■ WORK TASK
Your task is to transcribe each record exactly and to omit every image.

■ DATA SECTION
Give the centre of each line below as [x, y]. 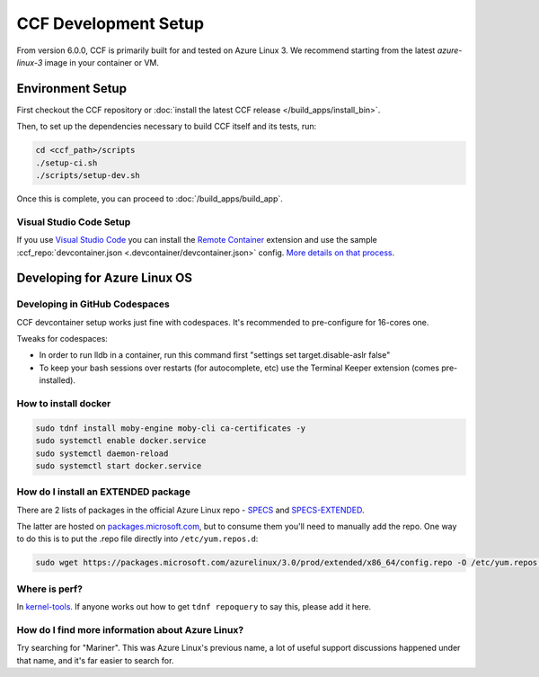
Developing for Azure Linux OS [105, 278]
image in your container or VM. [102, 62]
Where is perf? [49, 589]
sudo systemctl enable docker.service [121, 441]
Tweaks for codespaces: [62, 339]
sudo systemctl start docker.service [119, 466]
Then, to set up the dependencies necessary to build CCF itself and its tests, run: [167, 127]
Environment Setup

■ RESPONSE TO THIS EXERCISE
Give the centre of each line below as [x, y]. 
Developing for Azure Linux OS [105, 278]
image in your container or VM. [102, 62]
Where is perf? [49, 589]
sudo systemctl enable docker.service [121, 441]
Tweaks for codespaces: [62, 339]
sudo systemctl start docker.service [119, 466]
Then, to set up the dependencies necessary to build CCF itself and its tests, run: [167, 127]
Environment Setup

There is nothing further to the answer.